Educational institute in South Korea

Graduate School of Green Growth (GSGG) at Korea Advanced Institute of Science and Technology (KAIST) provides education and research on green business, sustainable finance, and policy through Green Business and Policy Program (MS), Green Business (MS/Ph.D.), Green MBA, and Green Business and Green Finance Track programs. Established in 2013, GSGG is located at KAIST Business School 85 Hoegiro, Dongadaemun-gu, Seoul 02455, Korea.

== Administration ==
Jae Kyu Lee (2013–2016) was the first Head of GSGG, and Kwangwoo Park succeeded the position in 2016. GSGG has 105 students and 10 faculty members in 2016.

== Rankings ==
In the 2015 Better World MBA Rankings, GSGG was ranked 4th by Corporate Knights. Aside from the 2015 ranking, it was ranked 6th in 2013. KAIST was ranked 20th in the 2015 Executive Education Rankings by Financial Times, and ranked 1st in Asia during four consecutive years (2012–2015).

== Academic programs ==

=== MS in Green Business and Policy ===
Green Policy degree program at KAIST is to nurture the domestic and international green policy experts to cope with the climate change and energy shortage challenges. KAIST provides students with selected courses specializing green business, green technologies, green growth policies, green finance, etc., and helps them to understand the green industry and green technology trends. The program admits 20 students each year, and tuition fee is exempted for scholarship students.

=== MS & Ph.D in Green Business ===
The program is to research and systematize theories on green growth, green finance, green economics, and green policy and to produce outstanding scholars.
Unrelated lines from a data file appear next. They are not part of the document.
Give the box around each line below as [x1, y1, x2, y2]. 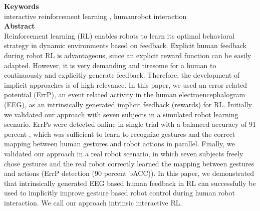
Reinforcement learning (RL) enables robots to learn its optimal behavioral [4, 30, 234, 41]
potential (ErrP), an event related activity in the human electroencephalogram [4, 89, 245, 100]
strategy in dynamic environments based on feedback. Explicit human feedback [4, 40, 246, 51]
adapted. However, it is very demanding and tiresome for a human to [4, 60, 216, 70]
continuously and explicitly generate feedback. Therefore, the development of [4, 70, 240, 80]
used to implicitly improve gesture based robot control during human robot [4, 187, 235, 198]
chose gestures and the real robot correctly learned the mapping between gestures [4, 158, 254, 168]
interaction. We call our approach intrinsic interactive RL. [4, 197, 182, 207]
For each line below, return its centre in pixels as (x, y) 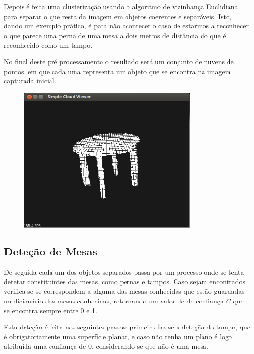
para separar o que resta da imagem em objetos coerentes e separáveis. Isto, (118, 16)
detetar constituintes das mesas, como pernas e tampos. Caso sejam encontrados (125, 281)
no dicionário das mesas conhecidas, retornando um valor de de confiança (114, 300)
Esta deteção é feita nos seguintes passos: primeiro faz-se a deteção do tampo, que (127, 327)
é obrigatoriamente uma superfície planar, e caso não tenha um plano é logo (118, 336)
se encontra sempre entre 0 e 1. (51, 310)
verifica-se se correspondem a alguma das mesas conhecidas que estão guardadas (124, 291)
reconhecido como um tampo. (48, 45)
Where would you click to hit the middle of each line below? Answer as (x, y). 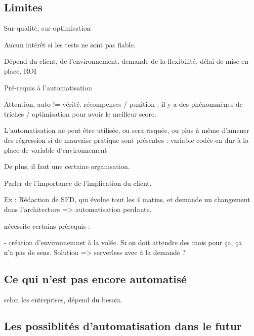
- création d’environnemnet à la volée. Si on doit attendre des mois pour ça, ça (123, 242)
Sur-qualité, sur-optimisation (47, 28)
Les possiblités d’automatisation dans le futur (123, 326)
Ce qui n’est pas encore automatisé (95, 278)
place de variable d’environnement (56, 149)
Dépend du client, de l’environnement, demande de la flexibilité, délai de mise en (126, 61)
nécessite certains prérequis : (47, 226)
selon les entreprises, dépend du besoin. (63, 299)
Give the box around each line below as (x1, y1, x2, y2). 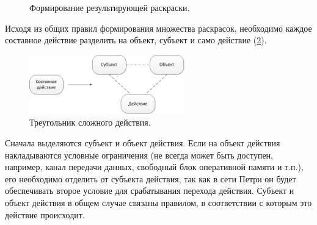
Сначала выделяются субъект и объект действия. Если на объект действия (5, 137, 280, 149)
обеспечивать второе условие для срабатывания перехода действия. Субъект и (5, 184, 294, 197)
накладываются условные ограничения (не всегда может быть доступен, (5, 148, 274, 161)
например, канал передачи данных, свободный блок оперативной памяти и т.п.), (5, 160, 304, 173)
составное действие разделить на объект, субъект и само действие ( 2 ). (5, 34, 267, 46)
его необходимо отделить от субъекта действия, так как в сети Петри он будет (5, 172, 296, 185)
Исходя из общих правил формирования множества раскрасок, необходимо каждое (5, 21, 312, 34)
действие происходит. (5, 208, 85, 221)
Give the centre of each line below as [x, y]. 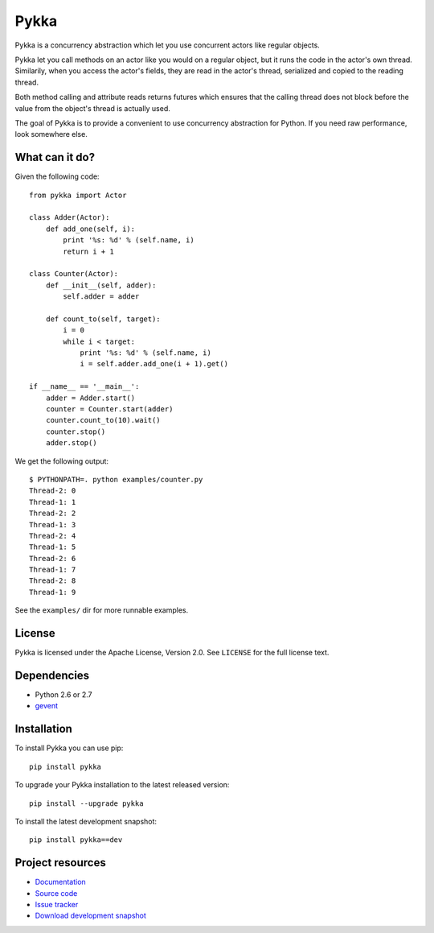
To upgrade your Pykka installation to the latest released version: [122, 785]
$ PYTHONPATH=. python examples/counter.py [116, 479]
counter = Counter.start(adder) [109, 409]
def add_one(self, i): [90, 229]
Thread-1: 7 [53, 570]
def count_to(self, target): [103, 319]
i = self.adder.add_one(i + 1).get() [154, 364]
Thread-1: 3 [53, 524]
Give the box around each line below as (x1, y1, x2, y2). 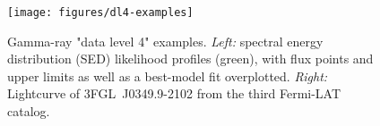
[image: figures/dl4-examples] (7, 6, 194, 19)
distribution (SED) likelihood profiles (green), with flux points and (7, 49, 374, 68)
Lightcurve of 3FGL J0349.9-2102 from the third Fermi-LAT (7, 84, 341, 103)
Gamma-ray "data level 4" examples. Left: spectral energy (7, 31, 324, 50)
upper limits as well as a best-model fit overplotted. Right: (7, 66, 328, 85)
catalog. (7, 102, 50, 121)
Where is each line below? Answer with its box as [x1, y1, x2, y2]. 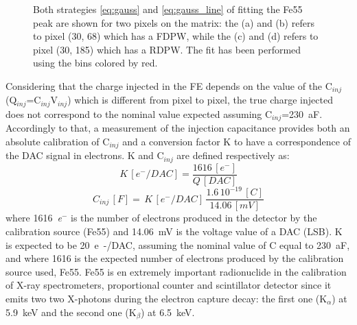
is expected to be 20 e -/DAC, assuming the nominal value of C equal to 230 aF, [5, 237, 350, 252]
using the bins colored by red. [33, 56, 158, 70]
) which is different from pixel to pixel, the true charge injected [67, 93, 333, 107]
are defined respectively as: [176, 148, 290, 162]
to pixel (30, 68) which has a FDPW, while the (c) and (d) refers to [33, 29, 319, 43]
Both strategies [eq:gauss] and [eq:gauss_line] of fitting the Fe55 [33, 2, 303, 16]
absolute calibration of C [5, 134, 110, 148]
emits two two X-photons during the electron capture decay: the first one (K [5, 291, 327, 306]
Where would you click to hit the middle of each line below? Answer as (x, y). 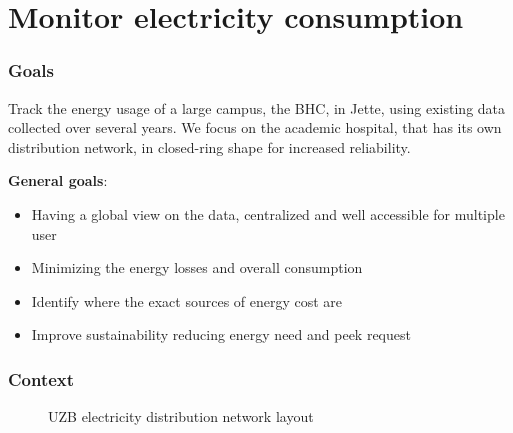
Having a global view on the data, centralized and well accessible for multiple (268, 213)
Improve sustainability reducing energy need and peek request (221, 334)
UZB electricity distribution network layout (181, 416)
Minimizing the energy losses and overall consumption (197, 267)
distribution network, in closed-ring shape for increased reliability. (209, 146)
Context (41, 378)
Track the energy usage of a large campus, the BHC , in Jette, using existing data (257, 107)
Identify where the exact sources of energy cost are (187, 300)
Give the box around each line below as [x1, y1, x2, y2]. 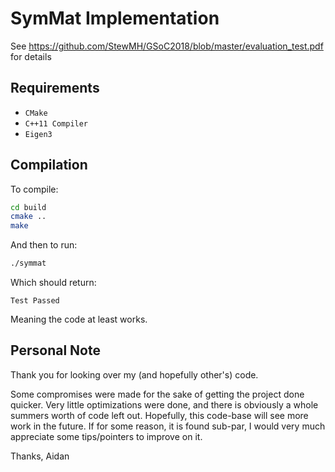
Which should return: [10, 277, 97, 289]
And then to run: [10, 239, 78, 251]
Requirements [10, 80, 100, 97]
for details [10, 50, 52, 62]
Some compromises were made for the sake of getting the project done [10, 388, 305, 400]
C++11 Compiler [24, 118, 89, 129]
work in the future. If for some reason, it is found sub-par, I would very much [10, 420, 326, 432]
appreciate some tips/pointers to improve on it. [10, 430, 203, 442]
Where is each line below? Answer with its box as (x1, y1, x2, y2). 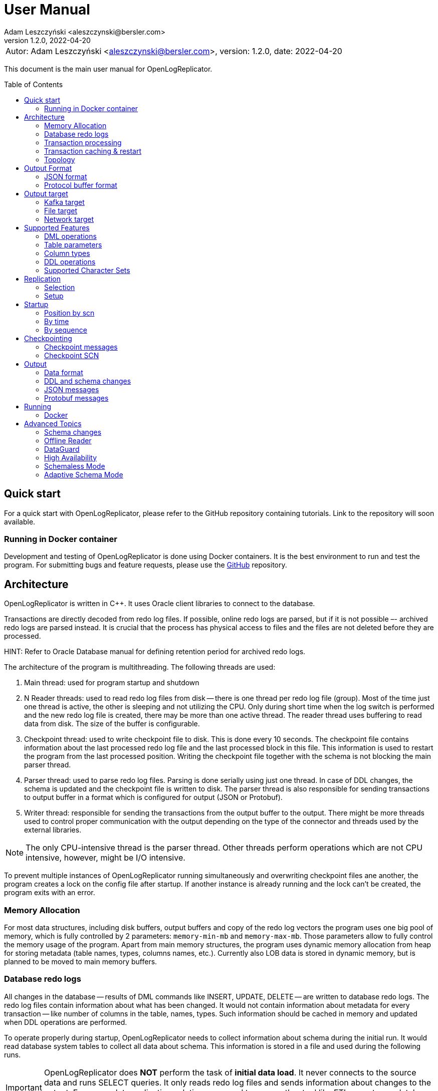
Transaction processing (44, 138, 122, 147)
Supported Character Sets (44, 265, 130, 275)
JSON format (44, 172, 87, 181)
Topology (44, 155, 75, 164)
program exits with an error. (4, 888, 95, 897)
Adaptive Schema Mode (44, 470, 123, 479)
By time (44, 317, 69, 326)
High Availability (44, 453, 97, 462)
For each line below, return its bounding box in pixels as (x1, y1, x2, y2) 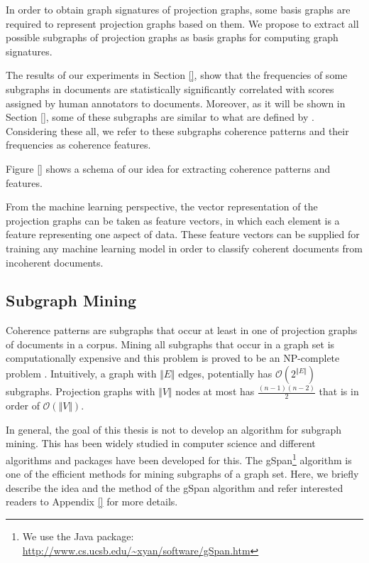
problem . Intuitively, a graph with (6, 366, 157, 381)
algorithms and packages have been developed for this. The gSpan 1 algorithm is (6, 451, 352, 467)
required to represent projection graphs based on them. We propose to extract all (6, 16, 359, 31)
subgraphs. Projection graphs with (6, 384, 155, 399)
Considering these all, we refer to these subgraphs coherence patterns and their (6, 123, 349, 138)
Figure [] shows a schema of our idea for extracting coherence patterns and (6, 161, 331, 176)
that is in (319, 384, 359, 399)
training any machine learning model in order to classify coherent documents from (6, 240, 363, 255)
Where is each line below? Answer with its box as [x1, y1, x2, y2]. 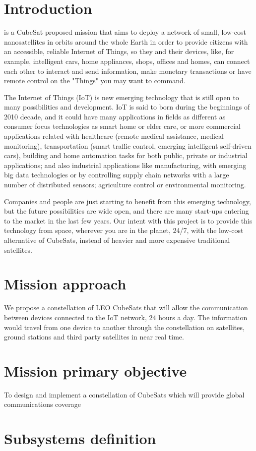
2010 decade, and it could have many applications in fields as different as [4, 111, 226, 121]
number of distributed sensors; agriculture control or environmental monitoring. [4, 179, 246, 190]
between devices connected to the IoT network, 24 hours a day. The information [4, 312, 248, 322]
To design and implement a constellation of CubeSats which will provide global [4, 389, 245, 399]
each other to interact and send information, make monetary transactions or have [4, 65, 252, 76]
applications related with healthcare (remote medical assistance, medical [4, 131, 224, 141]
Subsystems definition [4, 428, 156, 449]
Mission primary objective [4, 360, 187, 381]
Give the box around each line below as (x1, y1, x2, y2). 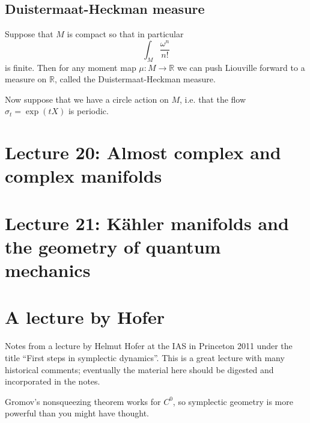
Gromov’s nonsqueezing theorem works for (5, 395, 161, 407)
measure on (5, 73, 47, 85)
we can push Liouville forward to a (177, 61, 305, 73)
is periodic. (68, 105, 109, 117)
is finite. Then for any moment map (5, 61, 136, 73)
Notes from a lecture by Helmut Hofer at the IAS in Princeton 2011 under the (5, 339, 293, 352)
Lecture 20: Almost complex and (5, 140, 281, 165)
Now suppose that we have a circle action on (5, 93, 169, 105)
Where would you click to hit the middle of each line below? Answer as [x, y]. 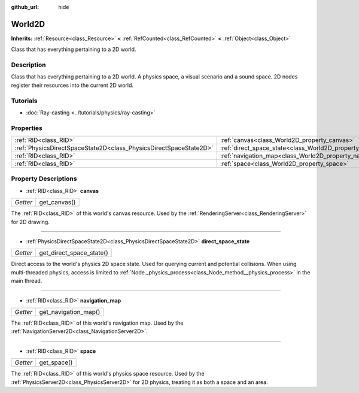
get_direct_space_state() [74, 253]
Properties [27, 128]
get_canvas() [57, 202]
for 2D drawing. [31, 222]
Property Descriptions [44, 179]
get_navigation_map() [70, 312]
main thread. [27, 281]
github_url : [25, 7]
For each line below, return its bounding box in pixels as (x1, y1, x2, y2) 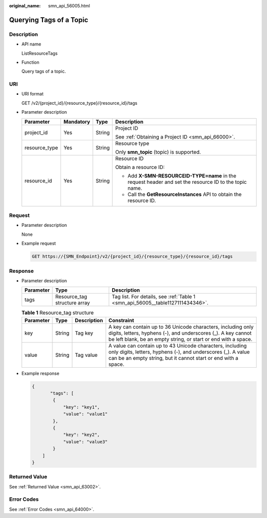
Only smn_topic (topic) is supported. (115, 148, 201, 155)
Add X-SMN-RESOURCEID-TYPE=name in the (128, 172, 237, 179)
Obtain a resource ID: (115, 164, 165, 171)
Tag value (75, 351, 98, 358)
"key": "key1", (63, 404, 100, 410)
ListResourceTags (21, 50, 58, 56)
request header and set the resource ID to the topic (128, 178, 247, 185)
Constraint (108, 317, 134, 324)

The Green Management degree program as research-oriented program is opened under the Management Engineering department. Taking a track from the Management Engineering (Finance, Marketing, Organization and Strategy, IT Management, Operations Strategy and Management Science, Accounting) is mandatory. Tuition fee is exempted for scholarship students.

=== Green MBA ===
Green MBA is to initiate new enterprise globally based on green technology and to innovate traditional industry into green business. Double major with Techno MBA program is mandatory. Coursed for green growth, green technology, and green policy will be provided for the program. A prescribed scholarship will be provided, and tuition fee for other MBA course should be paid.

== Placement ==
Alumni members of GSGG currently work for leading non-profit and profit organizations such as Global Green Growth Institute, Green Climate Fund, World Bank, PWC, KPMG, Samsung Economic Research Institute, Pfizer, and others.